Task to carry out: Please work out how many lines of this material include "changes", and answer with that number by itself.

Exercise materials:

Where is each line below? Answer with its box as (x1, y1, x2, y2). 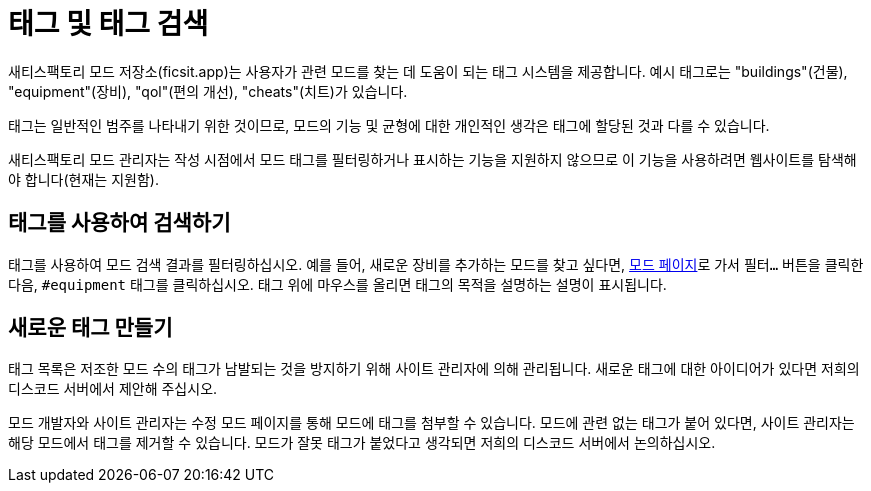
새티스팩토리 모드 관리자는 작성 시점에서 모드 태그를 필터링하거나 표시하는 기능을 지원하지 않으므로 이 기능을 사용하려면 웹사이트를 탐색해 (8, 150, 857, 168)
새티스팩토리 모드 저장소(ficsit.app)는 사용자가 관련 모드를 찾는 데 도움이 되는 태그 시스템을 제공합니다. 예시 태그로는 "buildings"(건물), (8, 62, 848, 80)
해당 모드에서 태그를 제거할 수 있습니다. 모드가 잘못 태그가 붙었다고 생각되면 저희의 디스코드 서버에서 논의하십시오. (8, 434, 716, 452)
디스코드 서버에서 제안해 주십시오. (8, 380, 218, 398)
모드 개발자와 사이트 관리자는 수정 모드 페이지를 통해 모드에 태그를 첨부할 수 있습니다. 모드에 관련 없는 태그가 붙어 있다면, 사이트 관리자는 (8, 414, 855, 432)
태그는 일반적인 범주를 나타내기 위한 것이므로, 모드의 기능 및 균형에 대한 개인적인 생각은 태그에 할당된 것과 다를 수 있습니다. (8, 116, 770, 134)
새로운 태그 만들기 (8, 315, 173, 341)
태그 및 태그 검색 (8, 7, 209, 41)
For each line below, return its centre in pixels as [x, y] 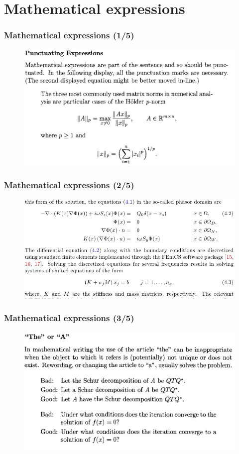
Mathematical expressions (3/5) [69, 318]
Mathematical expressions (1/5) [69, 35]
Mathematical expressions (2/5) [69, 184]
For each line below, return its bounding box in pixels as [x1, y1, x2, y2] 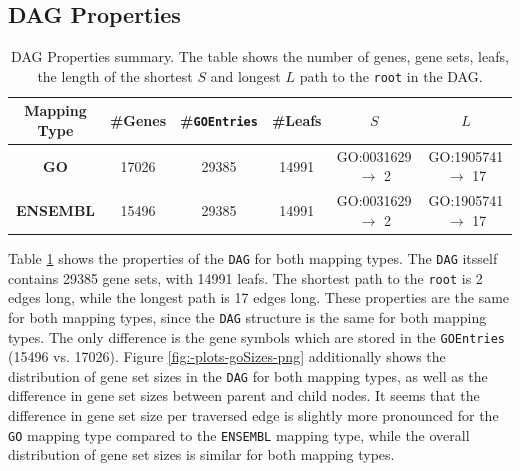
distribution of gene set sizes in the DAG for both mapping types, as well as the [8, 365, 488, 386]
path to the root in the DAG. [299, 65, 483, 86]
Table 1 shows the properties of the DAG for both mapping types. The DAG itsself [8, 248, 498, 269]
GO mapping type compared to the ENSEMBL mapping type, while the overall [8, 424, 470, 445]
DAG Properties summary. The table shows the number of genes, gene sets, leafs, [11, 46, 509, 67]
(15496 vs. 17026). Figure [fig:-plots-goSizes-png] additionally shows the [8, 346, 446, 367]
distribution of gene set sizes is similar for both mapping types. [8, 444, 395, 465]
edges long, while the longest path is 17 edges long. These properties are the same [8, 287, 510, 308]
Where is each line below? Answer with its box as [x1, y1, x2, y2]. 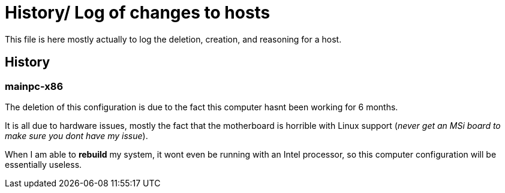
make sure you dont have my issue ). [5, 130, 148, 141]
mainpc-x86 [5, 80, 64, 92]
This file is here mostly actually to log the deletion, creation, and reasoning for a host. [5, 34, 342, 44]
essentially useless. [5, 159, 82, 170]
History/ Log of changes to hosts [5, 2, 270, 23]
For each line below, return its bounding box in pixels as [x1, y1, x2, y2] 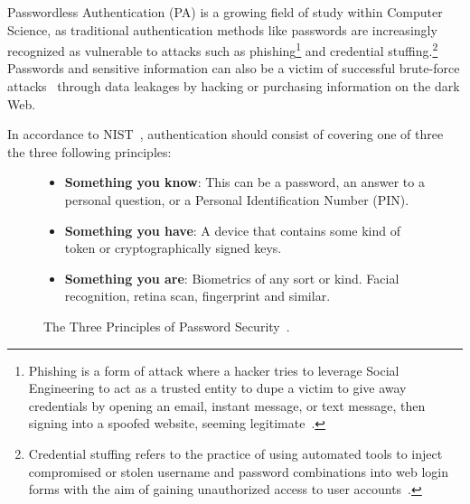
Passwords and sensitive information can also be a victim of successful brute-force [7, 59, 460, 78]
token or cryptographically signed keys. [64, 238, 282, 257]
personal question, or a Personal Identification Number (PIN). [64, 191, 409, 209]
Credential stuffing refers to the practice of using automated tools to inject [28, 443, 443, 462]
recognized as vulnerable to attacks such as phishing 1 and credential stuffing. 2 [7, 39, 438, 60]
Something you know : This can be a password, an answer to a [64, 173, 425, 191]
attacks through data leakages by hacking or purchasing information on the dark [7, 77, 460, 96]
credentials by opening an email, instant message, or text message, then [28, 396, 426, 415]
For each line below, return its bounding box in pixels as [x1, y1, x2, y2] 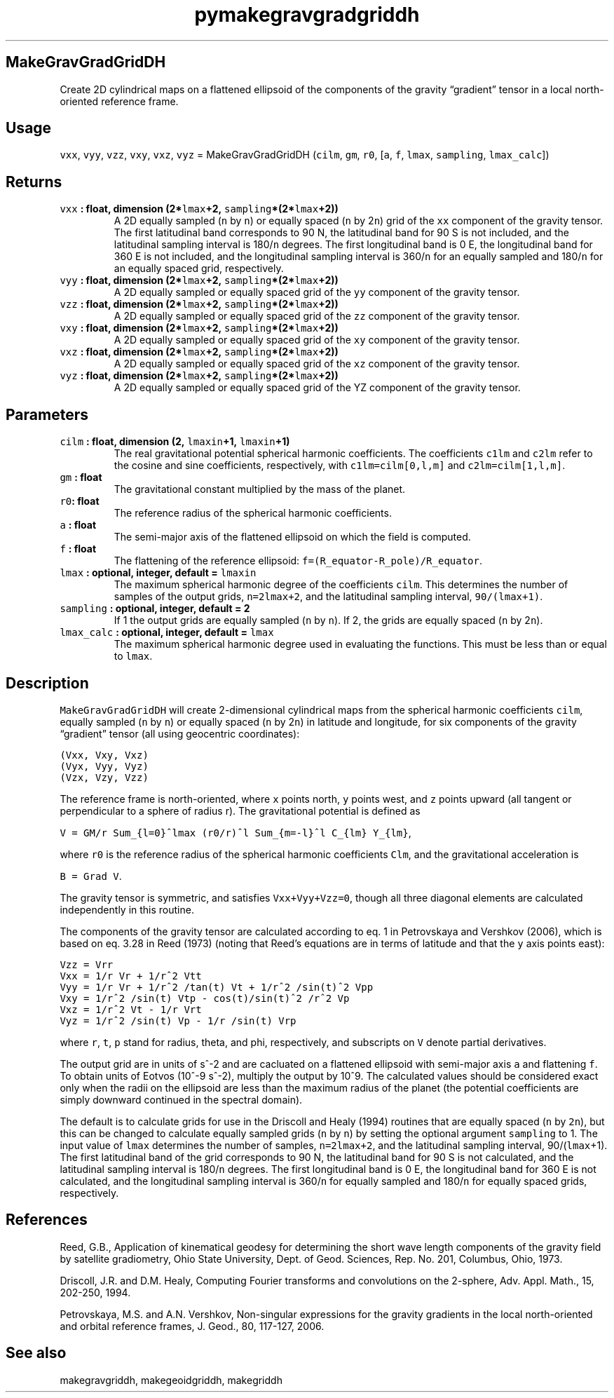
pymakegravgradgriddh [194, 3, 420, 27]
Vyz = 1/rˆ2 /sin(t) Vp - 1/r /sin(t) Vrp [60, 1014, 296, 1026]
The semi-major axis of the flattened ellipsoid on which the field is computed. [114, 531, 471, 543]
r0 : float [60, 495, 100, 508]
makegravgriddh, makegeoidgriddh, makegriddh [60, 1373, 282, 1386]
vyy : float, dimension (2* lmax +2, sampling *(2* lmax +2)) [60, 274, 339, 287]
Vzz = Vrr [60, 958, 114, 970]
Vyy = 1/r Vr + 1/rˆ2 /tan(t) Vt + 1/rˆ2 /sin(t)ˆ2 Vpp [60, 981, 374, 993]
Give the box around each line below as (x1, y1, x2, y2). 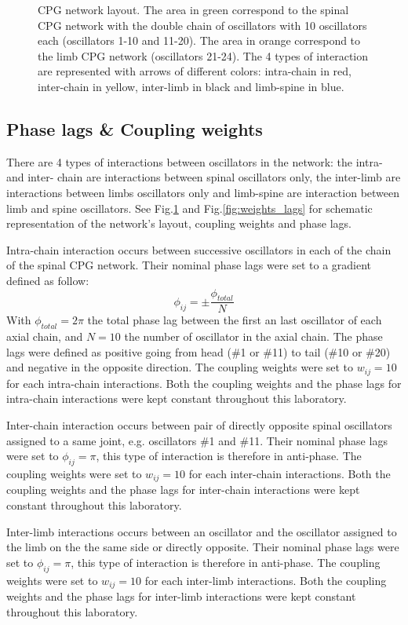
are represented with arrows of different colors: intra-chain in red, (38, 63, 352, 79)
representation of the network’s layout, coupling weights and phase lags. (6, 215, 352, 232)
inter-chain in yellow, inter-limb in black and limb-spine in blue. (38, 78, 344, 94)
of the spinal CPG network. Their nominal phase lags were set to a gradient (6, 257, 372, 273)
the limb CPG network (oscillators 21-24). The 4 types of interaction (38, 47, 369, 64)
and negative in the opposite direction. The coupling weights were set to (6, 359, 354, 375)
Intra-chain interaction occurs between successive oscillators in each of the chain (6, 241, 392, 258)
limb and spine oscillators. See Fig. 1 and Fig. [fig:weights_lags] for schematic (6, 199, 373, 216)
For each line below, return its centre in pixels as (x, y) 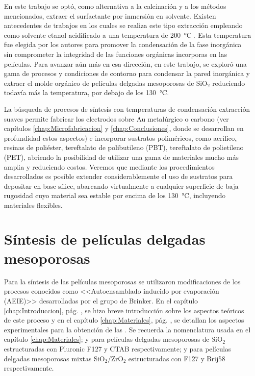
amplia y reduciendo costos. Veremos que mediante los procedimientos (109, 166)
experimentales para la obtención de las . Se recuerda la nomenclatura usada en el (127, 329)
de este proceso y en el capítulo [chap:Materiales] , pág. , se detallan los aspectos (124, 320)
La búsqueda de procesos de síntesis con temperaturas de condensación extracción (127, 109)
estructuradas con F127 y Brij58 (177, 358)
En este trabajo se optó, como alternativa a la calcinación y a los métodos (115, 6)
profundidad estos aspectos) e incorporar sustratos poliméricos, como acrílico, (120, 138)
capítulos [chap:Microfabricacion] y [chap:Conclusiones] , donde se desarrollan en (124, 128)
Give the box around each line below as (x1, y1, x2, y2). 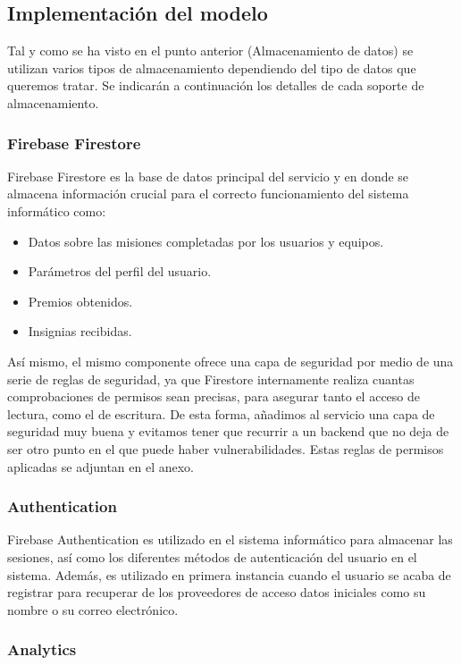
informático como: (7, 201, 106, 220)
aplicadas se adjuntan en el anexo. (7, 457, 194, 476)
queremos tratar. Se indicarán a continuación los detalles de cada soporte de (7, 76, 424, 95)
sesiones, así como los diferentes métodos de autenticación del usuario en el (7, 547, 417, 566)
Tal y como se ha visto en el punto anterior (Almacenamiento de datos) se (7, 41, 414, 60)
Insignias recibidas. (28, 322, 132, 341)
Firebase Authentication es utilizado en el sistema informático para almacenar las (7, 530, 453, 549)
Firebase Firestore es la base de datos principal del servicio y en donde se (7, 166, 409, 185)
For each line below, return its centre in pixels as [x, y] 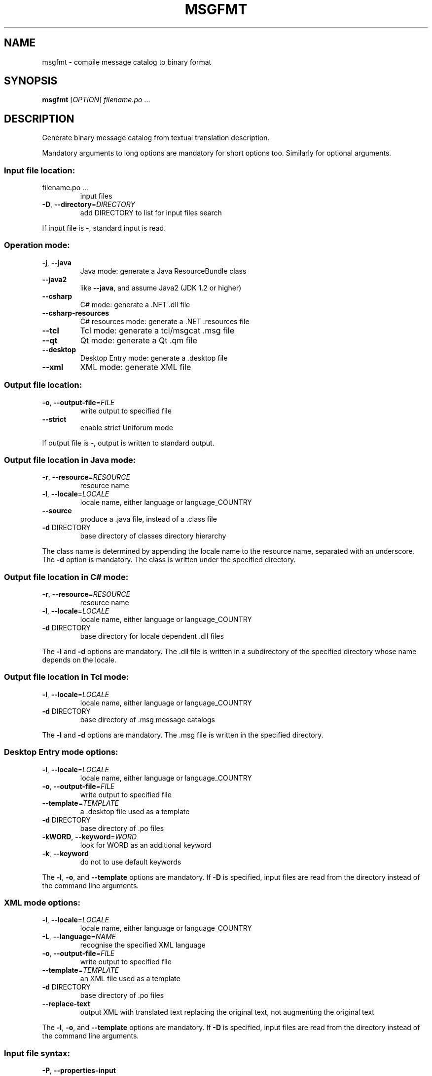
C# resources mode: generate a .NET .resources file [165, 321]
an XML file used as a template [130, 979]
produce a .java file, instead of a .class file [148, 519]
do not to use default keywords [131, 862]
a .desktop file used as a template [135, 811]
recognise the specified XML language [143, 945]
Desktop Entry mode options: [61, 752]
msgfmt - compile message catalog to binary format [127, 62]
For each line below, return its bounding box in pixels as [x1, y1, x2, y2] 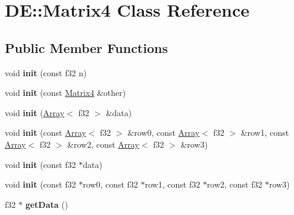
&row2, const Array [67, 138, 139, 150]
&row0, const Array [127, 126, 200, 139]
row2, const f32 [207, 178, 262, 191]
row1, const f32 [145, 178, 201, 191]
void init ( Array [5, 106, 65, 119]
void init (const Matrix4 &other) [5, 86, 126, 99]
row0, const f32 [83, 178, 138, 191]
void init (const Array [5, 126, 86, 139]
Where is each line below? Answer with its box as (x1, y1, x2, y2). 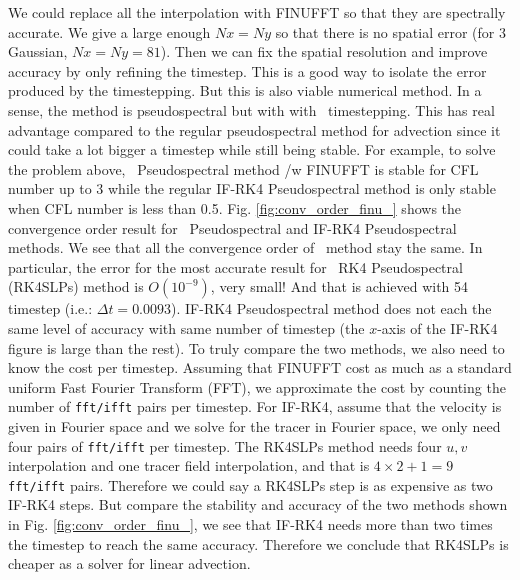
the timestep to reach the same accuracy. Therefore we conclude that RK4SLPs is (8, 533, 509, 554)
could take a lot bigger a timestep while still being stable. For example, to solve (8, 139, 496, 160)
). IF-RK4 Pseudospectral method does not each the (171, 298, 492, 319)
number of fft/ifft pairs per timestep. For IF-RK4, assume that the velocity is (8, 396, 502, 417)
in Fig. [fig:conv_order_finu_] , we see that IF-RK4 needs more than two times (8, 514, 493, 535)
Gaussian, (8, 41, 68, 62)
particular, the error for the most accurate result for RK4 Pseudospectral (8, 256, 463, 277)
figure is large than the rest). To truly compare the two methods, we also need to (8, 337, 505, 358)
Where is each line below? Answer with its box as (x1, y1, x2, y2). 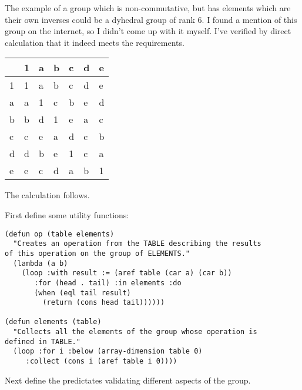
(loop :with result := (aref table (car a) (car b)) (21, 269, 232, 278)
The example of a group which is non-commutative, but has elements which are (5, 2, 291, 14)
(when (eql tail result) (34, 288, 131, 297)
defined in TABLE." (5, 337, 80, 346)
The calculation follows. (5, 189, 90, 201)
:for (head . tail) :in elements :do (34, 278, 182, 287)
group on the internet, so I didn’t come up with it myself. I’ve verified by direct (5, 25, 291, 37)
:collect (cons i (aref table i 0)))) (25, 357, 177, 366)
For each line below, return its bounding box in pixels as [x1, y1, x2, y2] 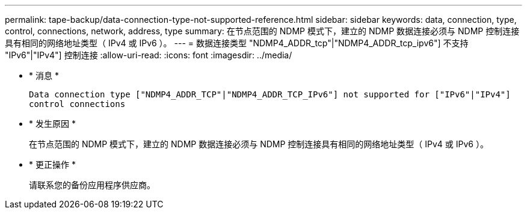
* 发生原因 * [29, 118, 76, 129]
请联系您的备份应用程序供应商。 [29, 180, 155, 190]
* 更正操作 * [29, 159, 76, 170]
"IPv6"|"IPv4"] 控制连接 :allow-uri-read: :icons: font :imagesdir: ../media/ [5, 50, 292, 60]
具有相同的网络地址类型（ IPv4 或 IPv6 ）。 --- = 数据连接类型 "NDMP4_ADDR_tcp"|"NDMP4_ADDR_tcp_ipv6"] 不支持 [5, 38, 469, 48]
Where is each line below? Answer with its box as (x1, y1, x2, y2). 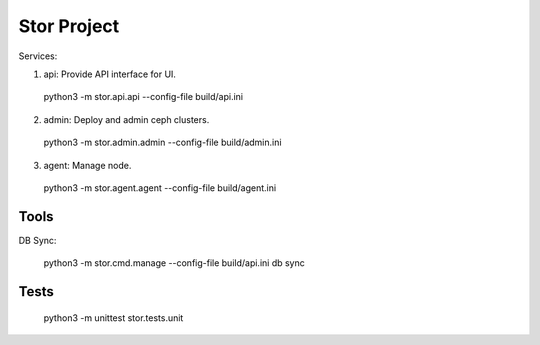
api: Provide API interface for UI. (43, 68, 177, 80)
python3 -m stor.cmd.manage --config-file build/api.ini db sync (43, 257, 305, 269)
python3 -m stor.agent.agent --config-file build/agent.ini (43, 181, 277, 194)
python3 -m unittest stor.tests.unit (43, 311, 184, 324)
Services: (18, 50, 58, 62)
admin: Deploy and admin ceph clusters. (43, 113, 210, 125)
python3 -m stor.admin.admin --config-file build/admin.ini (43, 136, 282, 149)
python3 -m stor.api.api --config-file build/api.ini (43, 91, 244, 103)
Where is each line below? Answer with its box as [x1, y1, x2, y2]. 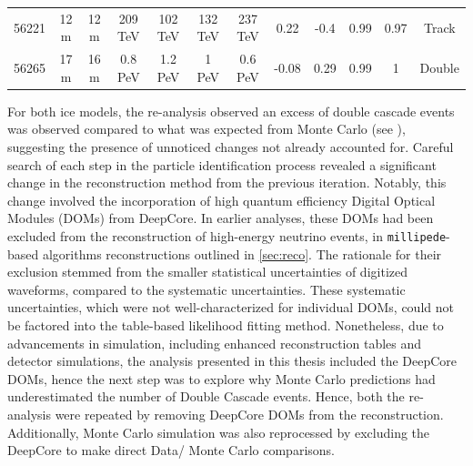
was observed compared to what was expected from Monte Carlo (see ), [7, 119, 406, 138]
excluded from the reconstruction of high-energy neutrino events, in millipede [7, 227, 447, 246]
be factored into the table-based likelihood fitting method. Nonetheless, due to [7, 316, 444, 335]
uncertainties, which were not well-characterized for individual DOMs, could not [7, 298, 454, 317]
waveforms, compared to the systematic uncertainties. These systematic [7, 279, 406, 299]
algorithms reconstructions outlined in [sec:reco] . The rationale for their [42, 244, 442, 263]
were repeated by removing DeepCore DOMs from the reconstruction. [55, 405, 444, 424]
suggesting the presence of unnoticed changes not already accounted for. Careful [7, 137, 454, 157]
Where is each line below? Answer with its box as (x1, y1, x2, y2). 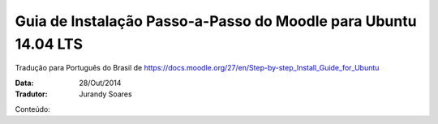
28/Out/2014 (79, 78, 122, 88)
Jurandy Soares (79, 89, 133, 99)
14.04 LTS (15, 35, 84, 53)
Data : (15, 78, 34, 88)
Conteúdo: (15, 104, 50, 113)
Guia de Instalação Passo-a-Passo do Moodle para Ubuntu (15, 12, 417, 30)
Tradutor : (15, 89, 48, 99)
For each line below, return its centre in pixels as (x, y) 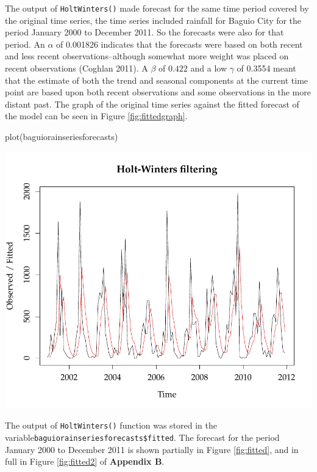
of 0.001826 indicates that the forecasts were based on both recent (180, 44)
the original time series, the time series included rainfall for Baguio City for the (153, 20)
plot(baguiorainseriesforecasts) (62, 136)
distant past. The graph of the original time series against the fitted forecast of (152, 104)
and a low (209, 68)
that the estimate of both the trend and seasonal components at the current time (157, 80)
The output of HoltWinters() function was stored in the (111, 425)
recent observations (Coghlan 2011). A (77, 68)
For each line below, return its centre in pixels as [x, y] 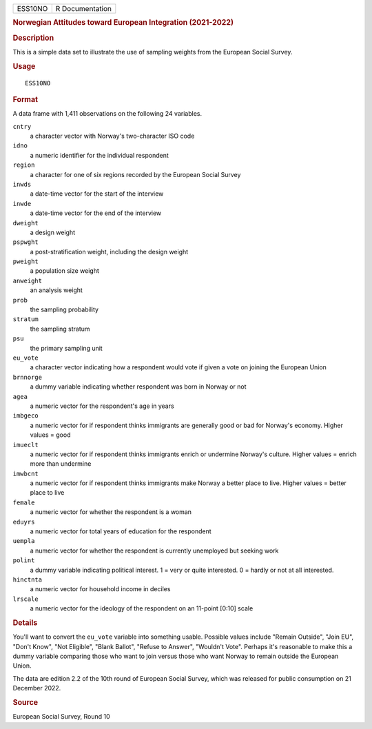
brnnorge [28, 377]
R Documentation [84, 9]
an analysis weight [56, 290]
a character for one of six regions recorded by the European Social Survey [135, 174]
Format [25, 99]
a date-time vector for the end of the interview [96, 213]
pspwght [26, 242]
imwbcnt [26, 473]
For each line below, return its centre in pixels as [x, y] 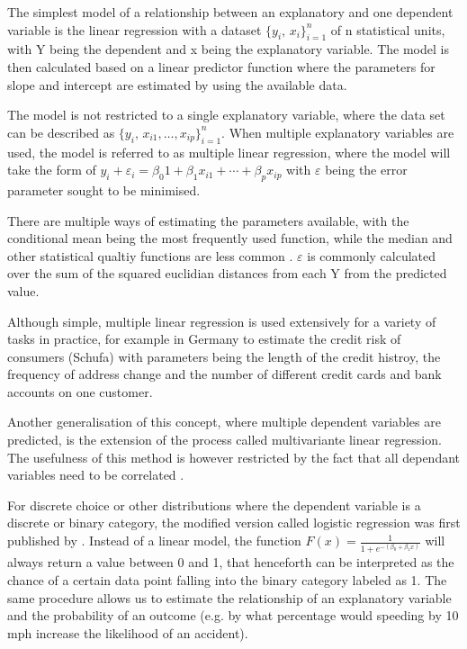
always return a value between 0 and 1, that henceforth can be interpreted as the [231, 562]
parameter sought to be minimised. [104, 189]
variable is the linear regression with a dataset [135, 29]
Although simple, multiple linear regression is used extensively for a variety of [222, 321]
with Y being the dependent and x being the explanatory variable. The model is [228, 49]
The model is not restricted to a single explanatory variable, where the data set [226, 115]
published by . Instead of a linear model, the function [154, 541]
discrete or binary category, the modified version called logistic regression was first [234, 523]
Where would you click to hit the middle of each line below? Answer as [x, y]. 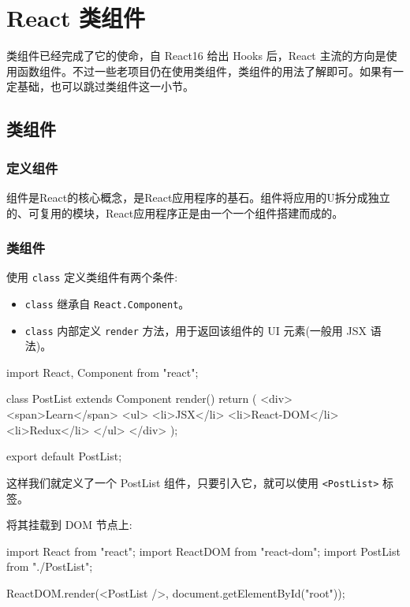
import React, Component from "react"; [102, 372]
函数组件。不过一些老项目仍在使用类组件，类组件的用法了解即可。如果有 [205, 71]
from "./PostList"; [50, 566]
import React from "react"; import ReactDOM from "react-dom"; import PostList [203, 551]
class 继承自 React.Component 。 [107, 303]
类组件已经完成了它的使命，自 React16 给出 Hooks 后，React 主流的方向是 [196, 56]
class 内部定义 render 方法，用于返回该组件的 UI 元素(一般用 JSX [196, 330]
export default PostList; [64, 456]
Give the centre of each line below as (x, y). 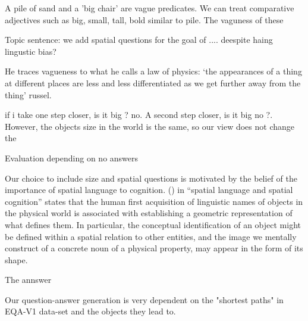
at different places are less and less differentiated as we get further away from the (153, 82)
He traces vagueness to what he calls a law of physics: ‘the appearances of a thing (153, 71)
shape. (16, 259)
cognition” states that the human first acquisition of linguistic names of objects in (154, 201)
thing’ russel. (28, 94)
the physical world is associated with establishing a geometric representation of (149, 213)
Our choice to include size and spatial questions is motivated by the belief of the (151, 178)
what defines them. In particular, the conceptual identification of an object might (153, 224)

Expected answer: 2